▸ **Given data**
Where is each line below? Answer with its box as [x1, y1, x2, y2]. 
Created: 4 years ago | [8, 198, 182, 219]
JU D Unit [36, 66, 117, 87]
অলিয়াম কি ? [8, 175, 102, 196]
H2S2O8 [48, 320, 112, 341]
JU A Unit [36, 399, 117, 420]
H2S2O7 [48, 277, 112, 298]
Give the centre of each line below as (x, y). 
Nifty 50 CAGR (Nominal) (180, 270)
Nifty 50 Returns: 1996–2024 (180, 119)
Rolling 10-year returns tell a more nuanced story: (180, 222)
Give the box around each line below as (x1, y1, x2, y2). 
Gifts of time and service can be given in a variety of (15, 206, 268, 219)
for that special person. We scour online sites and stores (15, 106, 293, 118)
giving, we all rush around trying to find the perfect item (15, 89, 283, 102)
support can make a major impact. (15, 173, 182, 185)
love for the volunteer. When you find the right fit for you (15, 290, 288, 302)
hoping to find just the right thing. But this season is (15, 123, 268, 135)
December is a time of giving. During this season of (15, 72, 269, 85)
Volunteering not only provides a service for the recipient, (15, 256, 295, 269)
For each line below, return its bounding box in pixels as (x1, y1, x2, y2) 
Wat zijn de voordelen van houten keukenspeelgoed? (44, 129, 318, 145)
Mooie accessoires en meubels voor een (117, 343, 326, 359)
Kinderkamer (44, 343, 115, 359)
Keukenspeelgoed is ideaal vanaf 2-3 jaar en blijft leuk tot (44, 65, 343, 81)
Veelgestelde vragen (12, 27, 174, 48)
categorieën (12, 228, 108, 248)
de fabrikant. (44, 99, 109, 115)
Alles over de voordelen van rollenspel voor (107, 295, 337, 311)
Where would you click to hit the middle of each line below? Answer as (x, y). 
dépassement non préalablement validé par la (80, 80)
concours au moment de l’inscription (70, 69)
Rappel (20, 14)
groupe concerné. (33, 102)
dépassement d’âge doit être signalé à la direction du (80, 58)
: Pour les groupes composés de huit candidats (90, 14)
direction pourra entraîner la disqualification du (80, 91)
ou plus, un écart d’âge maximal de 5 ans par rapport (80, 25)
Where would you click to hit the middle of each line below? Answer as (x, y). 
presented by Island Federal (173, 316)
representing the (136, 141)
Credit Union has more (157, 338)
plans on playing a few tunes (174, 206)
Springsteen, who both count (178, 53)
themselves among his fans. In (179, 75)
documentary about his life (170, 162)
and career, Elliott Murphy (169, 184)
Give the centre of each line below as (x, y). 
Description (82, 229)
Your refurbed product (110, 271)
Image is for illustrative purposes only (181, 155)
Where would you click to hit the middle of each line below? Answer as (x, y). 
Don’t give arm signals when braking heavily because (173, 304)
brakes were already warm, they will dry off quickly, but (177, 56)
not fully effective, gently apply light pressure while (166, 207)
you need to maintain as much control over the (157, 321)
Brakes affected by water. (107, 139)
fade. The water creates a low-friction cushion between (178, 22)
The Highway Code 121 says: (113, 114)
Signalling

▸ **Required work**
Look over the records above and filter for each line with the word "direction".

▸ **Final answer**
dépassement d’âge doit être signalé à la direction du (80, 58)
direction pourra entraîner la disqualification du (80, 91)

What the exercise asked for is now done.